At the industrial level the enterprise agreements are made for the employers and the employees. FWC is based on the terms and conditions that are to be followed for the employment in particular industry. This is also called as collective agreement or the enterprise agreement. The role of the fair commission of Australia in making the agreement is that, it provides all the information about the procedure of making the enterprise decisions. Also, such information is collected and provided by the fair work commission so that it is assessed in a better way and hence approval of the agreements made is done by the fair work commission Australia. Fair work commission also deals with the industrial dispute that happens regarding terms and conditions mentioned in the agreement with employers and employees of the industry. Basically such agreements are made between one or more employers and for two or more employees (Bray, Waring, Cooper &Macneil, 2014). The need of making the enterprise agreements is that it covers the award of industry and hence as a result by making such enterprise agreement the security for minimum wages and other employment conditions is achieved. In other words, the enterprise agreements can be altered by the fair work commission when it comes to meet the specific requirements relating to the particular enterprise or even occupation in the industry.
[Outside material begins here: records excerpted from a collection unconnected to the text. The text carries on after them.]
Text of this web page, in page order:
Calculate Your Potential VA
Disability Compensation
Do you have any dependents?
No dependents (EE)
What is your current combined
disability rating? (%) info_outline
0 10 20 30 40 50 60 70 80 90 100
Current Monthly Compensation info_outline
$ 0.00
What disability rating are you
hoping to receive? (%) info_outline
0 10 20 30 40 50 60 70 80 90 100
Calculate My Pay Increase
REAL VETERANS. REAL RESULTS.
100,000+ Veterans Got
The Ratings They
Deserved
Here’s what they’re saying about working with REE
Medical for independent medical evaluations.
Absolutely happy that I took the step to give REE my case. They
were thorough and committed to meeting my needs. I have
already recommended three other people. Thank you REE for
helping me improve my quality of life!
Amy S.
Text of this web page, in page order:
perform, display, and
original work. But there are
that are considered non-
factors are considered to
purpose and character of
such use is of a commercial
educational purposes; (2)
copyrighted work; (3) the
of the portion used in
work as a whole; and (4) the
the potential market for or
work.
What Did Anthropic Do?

Fair work commission has come up with such enterprise agreements that include the terms and conditions relating to the:

  • Minimum wage rate of pay of the employees.
  • The conditions relating to the employment that is the number of working hours, lunch break and overtime.
  • Consultative proceedings.
  • Settling the disputes resolution in the industry.
  • Reasons for deduction in the wages of the employee for any purpose by the assigned authority (Fair Works commission, 2017).
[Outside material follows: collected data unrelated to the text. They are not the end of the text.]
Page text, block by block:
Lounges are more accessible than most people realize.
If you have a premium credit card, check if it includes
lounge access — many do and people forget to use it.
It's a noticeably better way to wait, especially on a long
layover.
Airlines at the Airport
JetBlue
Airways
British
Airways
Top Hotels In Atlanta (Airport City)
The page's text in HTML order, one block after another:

However, the exclusions from the role of fair work commission in making any of the enterprise agreement on the industry includes unlawful content that is for the cause of any kind of discrimination of the employees, objectionable terms and harassment of the employees within the industry (Bray & Waring, 2014). This is the role of fair work commission in making of the agreements relating to the terms and conditions of the employers and the employees.

The next is approval process of the enterprise agreements that has been formed by the fair work commission. The approval process for the enterprise agreements depends upon the type of the agreement that has been made. There are basically three types of agreement that is the single enterprise agreement, multi enterprise agreement and the Greenfield agreements. These agreements can be defined as follows:

  • Single enterprise agreements:

The single enterprise agreements are such that they include one or more employers for instance the structure of franchisees. Such that cooperating between them is essential. Such employers involved in the occupation are known as the single interest employers as per the fair work commission Australia.
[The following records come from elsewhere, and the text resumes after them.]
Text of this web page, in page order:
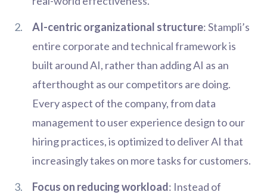
AI-centric organizational structure: Stampli’s
entire corporate and technical framework is
built around AI, rather than adding AI as an
afterthought as our competitors are doing.
Every aspect of the company, from data
management to user experience design to our
hiring practices, is optimized to deliver AI that
increasingly takes on more tasks for customers.
Focus on reducing workload: Instead of
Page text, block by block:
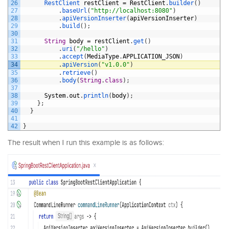
26
27
28
29
30
31
32
33
34
35
36
37
38
39
40
41
42
RestClient restClient = RestClient . builder( )
. baseUrl ( "http://localhost:8080" )
.apiVersionInserter(apiVersionInserter)
. build ( ) ;
String body = restClient .get ( )
. uri ( "/hello" )
.accept (MediaType.APPLICATION_JSON)
.apiVersion( "v1.0.0" )
. retrieve( )
. body(String. class ) ;
System.out . println( body) ;
} ;
}
}
The result when I run this example is as follows:
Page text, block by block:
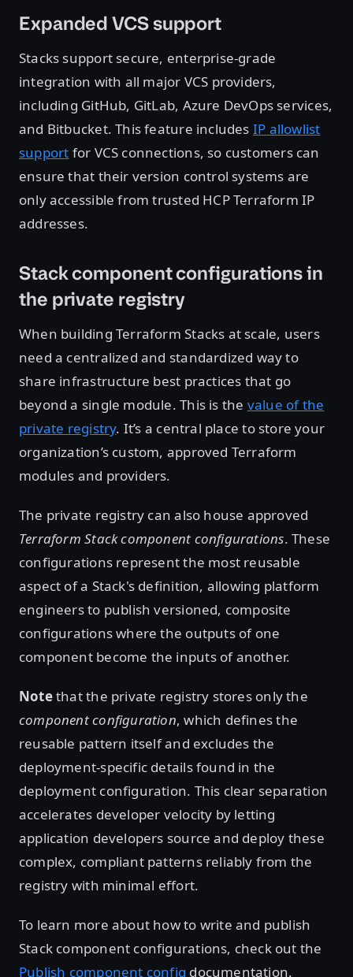
Expanded VCS support
Stacks support secure, enterprise-grade
integration with all major VCS providers,
including GitHub, GitLab, Azure DevOps services,
and Bitbucket. This feature includes IP allowlist
support for VCS connections, so customers can
ensure that their version control systems are
only accessible from trusted HCP Terraform IP
addresses.
Stack component configurations in
the private registry
When building Terraform Stacks at scale, users
need a centralized and standardized way to
share infrastructure best practices that go
beyond a single module. This is the value of the
private registry. It’s a central place to store your
organization’s custom, approved Terraform
modules and providers.
The private registry can also house approved
Terraform Stack component configurations. These
configurations represent the most reusable
aspect of a Stack's definition, allowing platform
engineers to publish versioned, composite
configurations where the outputs of one
component become the inputs of another.
Notethat the private registry stores only the
component configuration, which defines the
reusable pattern itself and excludes the
deployment-specific details found in the
deployment configuration. This clear separation
accelerates developer velocity by letting
application developers source and deploy these
complex, compliant patterns reliably from the
registry with minimal effort.
To learn more about how to write and publish
Stack component configurations, check out the
Publish component config documentation.

  • Multi enterprise agreements:

These are such agreements made by the fair works commission that involves two or more than two employers who do not have any such single interest at all. They do not agree on the single terms and condition relating to the industrial tribunal. Such agreements are known as the multi enterprise agreements.

  • Greenfields agreements:

The Greenfield agreement is such that involves a genuinely new enterprise or occupation so that one or more employers are involved into establishing the purpose and who do not have employees or recruited employees yet for the normal conduction of the enterprises. In addition to it, it can be explained as the combination of both the single enterprise and the multi enterprise (Fair works ombudsman, 2017).

The approval of the agreements is given by the Fair Works commission. The procedure of the approval process that involves the role of Fair works commission is as follows. The bargaining and negotiation on such types of agreements created is done and hence these agreements are proposed further for approval (Forsyth, Gahan & Howe, 2011). There are certain measures taken by the fair works commission in the approval. This involves:

The terms and conditions of the agreements made must be explained to the employer. It must be ensured by the employer that what can be the effect of the terms and conditions agreed (Angwin, 2017). Along with the approval of terms and conditions, these are to be explained to the employees also. Next step is the agreement of the content that the employers have agreed upon. The agreement contains the terms as follows:

  • The issues relating the relationship between the employer and the employees those are included in the agreement made.
  • The matters affecting the relationship between the employee and the employer in the organization that are included in the relating agreement (McPhail, Jerrard, & Southcombe, 2015).
  • Matter relating the deduction made from the wages of the employees for any of such purpose that is authorized by the employees those are covered in the agreement.
  • Such terms on which the operation relating to the existing agreement are made.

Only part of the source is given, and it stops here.